Николай Николаевич выпуклыми глазами уставился на Сонечку, — под его взглядом ей стало холодно спине, упало сердце.
— Я раздражен, да-с. Мало того, — я в крайнем возмущении. Только скупые старики и старые, истерические бабы могут разглагольствовать о величии души, о любви в шалашах, о разных Эдипах и прочей омерзительной гадости… Но ты — моя жена, ты не должна способствовать этому жалкому надувательству… Ты должна понять, что я светский человек, а не пастух… Я хочу жить, а не торчать целые дни носом в мокрых окошках… Нам нужны деньги… Мы должны успеть к началу сезона быть в Париже… У меня есть план страшно выиграть в Энгиен в рулетку… В декабре мы должны вернуться в Петербург… Но всяком случае — я должен, я это сделаю, черт возьми!

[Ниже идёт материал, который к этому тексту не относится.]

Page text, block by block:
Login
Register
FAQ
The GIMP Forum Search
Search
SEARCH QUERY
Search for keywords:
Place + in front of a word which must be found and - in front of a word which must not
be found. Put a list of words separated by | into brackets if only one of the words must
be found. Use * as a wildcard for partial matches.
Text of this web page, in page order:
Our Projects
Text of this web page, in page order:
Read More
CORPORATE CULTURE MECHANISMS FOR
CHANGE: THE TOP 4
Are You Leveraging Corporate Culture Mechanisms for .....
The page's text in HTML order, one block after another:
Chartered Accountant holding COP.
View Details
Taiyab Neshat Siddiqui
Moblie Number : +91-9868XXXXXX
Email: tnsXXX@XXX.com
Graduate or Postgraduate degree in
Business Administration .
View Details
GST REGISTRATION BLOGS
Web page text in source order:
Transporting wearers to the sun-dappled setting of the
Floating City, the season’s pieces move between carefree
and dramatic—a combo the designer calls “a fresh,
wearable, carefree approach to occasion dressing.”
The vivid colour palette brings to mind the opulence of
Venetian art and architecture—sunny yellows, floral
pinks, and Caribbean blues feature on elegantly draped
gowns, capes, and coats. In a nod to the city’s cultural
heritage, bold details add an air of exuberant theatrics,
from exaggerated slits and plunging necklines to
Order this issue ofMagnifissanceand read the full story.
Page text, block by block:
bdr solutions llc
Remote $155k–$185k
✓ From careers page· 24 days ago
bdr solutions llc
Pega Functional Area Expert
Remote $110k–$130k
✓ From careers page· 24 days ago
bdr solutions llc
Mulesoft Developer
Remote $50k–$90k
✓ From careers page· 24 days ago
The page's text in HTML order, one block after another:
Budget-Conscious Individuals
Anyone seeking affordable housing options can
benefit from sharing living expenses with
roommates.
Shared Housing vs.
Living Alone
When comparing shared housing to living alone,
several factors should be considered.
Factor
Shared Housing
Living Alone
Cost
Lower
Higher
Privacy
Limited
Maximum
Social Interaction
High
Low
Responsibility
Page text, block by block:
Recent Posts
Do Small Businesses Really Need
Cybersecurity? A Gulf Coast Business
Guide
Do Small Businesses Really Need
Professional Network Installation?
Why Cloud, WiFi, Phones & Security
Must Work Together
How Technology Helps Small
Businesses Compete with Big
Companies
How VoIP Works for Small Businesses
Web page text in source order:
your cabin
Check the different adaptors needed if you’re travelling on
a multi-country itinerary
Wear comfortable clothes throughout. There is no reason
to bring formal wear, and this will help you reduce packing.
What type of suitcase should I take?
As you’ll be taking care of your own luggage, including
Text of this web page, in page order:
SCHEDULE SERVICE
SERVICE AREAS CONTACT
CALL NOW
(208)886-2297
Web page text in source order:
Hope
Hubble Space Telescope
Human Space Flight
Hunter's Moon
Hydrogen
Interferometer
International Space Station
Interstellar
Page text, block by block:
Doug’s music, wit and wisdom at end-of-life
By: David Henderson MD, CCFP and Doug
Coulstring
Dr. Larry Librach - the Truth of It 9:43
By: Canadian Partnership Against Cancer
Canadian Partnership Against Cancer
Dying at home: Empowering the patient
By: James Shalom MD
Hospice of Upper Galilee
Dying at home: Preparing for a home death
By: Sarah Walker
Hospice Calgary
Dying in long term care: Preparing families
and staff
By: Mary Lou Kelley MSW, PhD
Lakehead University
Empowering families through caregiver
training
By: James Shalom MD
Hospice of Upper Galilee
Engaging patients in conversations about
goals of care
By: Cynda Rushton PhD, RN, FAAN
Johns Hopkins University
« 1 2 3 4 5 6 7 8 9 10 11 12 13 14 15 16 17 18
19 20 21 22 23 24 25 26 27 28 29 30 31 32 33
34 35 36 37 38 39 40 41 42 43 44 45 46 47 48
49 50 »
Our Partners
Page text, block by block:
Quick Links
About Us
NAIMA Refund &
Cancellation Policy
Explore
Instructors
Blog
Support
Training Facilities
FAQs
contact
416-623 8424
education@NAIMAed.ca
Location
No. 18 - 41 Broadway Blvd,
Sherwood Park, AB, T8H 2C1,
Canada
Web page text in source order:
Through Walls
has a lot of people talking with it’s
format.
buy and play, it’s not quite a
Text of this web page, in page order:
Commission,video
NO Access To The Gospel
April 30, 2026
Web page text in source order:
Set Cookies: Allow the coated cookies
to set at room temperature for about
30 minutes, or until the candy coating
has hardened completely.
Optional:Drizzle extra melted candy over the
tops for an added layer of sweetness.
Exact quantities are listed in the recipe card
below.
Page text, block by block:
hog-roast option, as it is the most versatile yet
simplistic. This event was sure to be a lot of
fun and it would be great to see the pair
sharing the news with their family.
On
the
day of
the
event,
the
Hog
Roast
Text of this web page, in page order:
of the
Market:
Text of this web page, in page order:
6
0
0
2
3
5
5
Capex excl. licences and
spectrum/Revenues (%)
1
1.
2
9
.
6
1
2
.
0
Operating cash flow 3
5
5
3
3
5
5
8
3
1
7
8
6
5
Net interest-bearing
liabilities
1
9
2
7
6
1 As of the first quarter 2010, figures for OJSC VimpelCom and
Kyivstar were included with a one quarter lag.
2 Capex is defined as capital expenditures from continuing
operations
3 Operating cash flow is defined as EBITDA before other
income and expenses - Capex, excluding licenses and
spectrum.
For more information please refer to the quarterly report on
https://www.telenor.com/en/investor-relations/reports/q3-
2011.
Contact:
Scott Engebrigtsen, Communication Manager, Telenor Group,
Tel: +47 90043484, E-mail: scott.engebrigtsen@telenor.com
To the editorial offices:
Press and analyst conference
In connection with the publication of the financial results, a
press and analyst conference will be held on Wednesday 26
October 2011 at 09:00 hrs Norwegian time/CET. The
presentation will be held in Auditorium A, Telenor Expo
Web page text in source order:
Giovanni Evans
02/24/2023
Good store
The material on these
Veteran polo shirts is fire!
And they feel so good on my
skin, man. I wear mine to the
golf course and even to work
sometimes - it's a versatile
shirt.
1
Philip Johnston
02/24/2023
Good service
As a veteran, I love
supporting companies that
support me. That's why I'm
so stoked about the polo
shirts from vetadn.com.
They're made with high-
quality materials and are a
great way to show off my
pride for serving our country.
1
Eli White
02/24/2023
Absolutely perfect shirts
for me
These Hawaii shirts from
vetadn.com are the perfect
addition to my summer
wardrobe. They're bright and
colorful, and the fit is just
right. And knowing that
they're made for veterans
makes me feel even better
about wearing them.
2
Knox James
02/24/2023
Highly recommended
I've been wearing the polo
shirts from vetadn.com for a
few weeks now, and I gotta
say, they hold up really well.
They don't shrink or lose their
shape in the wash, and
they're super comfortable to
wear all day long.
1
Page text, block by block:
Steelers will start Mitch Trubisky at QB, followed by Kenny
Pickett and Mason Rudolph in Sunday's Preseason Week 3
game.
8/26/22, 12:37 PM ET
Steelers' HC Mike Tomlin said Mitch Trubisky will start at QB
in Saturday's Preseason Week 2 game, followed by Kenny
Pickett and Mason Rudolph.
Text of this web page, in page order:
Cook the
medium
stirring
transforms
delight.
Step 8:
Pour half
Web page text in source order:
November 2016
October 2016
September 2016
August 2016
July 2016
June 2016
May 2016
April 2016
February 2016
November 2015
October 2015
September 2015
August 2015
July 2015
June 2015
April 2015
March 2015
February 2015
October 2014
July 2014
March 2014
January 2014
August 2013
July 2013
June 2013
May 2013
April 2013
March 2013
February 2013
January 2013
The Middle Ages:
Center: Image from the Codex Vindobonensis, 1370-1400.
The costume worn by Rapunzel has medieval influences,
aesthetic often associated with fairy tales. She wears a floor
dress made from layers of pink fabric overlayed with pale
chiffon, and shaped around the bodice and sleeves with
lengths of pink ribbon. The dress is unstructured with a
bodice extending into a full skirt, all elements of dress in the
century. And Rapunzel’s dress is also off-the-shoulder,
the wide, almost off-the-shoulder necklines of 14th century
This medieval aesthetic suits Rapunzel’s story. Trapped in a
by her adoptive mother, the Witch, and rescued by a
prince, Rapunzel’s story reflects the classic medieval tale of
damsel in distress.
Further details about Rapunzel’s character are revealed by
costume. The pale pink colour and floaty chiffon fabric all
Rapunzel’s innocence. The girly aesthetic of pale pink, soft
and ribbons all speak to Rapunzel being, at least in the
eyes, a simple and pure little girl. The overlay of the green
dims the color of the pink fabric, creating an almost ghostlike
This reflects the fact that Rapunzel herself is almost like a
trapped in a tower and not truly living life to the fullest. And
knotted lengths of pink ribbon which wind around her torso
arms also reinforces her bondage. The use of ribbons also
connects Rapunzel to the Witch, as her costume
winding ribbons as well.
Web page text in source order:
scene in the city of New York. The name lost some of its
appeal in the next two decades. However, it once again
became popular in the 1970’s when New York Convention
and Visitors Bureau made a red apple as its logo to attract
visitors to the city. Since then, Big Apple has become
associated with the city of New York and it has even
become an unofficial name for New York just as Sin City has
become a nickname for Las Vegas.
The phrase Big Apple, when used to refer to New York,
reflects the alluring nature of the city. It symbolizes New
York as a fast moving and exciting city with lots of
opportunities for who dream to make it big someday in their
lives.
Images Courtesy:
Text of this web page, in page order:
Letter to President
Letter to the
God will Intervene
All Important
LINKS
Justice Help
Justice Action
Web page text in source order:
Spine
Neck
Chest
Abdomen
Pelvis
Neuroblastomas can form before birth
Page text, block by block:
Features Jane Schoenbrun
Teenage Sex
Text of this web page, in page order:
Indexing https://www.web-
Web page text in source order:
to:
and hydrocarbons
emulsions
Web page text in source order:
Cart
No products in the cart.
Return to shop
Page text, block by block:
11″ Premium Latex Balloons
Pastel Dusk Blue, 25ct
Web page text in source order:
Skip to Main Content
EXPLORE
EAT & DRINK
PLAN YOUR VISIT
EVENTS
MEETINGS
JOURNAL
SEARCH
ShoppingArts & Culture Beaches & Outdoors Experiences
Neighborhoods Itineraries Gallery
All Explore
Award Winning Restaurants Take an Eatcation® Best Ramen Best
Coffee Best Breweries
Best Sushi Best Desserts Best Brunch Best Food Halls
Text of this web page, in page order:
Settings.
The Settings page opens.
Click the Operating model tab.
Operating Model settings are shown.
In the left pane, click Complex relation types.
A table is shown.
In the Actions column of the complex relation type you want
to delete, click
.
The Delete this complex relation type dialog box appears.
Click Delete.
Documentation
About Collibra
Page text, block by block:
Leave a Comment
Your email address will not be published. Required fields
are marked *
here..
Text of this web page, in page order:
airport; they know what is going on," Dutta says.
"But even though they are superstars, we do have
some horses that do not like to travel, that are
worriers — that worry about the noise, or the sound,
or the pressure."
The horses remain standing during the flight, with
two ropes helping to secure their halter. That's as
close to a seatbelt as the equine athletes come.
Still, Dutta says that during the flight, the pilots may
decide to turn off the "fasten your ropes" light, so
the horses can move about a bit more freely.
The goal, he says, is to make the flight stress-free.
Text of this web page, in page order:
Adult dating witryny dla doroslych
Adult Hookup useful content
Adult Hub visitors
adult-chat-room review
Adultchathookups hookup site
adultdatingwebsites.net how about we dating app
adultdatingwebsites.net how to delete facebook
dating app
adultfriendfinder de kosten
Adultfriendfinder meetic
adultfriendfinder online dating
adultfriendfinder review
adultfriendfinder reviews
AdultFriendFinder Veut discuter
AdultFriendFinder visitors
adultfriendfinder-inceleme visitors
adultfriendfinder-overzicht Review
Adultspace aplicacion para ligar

Он повернулся на каблуках, фыркнул носом и выбежал из столовой. Сонечка осталась сидеть у стола, опустив на кулачок голову. Ею овладело оцепенение, истинная грусть. Твердо и ясно проговорила она те слова, о которых раньше боялась и думать:
— Не любит меня, никогда не любил.
Все это время, с первой встречи со Смольковым в Гнилопятах, жила Сонечка как бы в забытьи, — в ней все было притушено и заглушено. Генеральша — тогда ночью со свечою — нагнала на Сонечку ужас и разбудила любопытство. Смольков использовал его. Сонечка смутно чувствовала, что отношения ее с женихом — а затем с мужем — «совсем не то», но не знала, что же «то», и лишь всеми силами души стремилась наградить Николая Николаевича качествами необыкновенными, прекрасными, возвышенными, и самой быть такою, какою он хотел, чтобы она была.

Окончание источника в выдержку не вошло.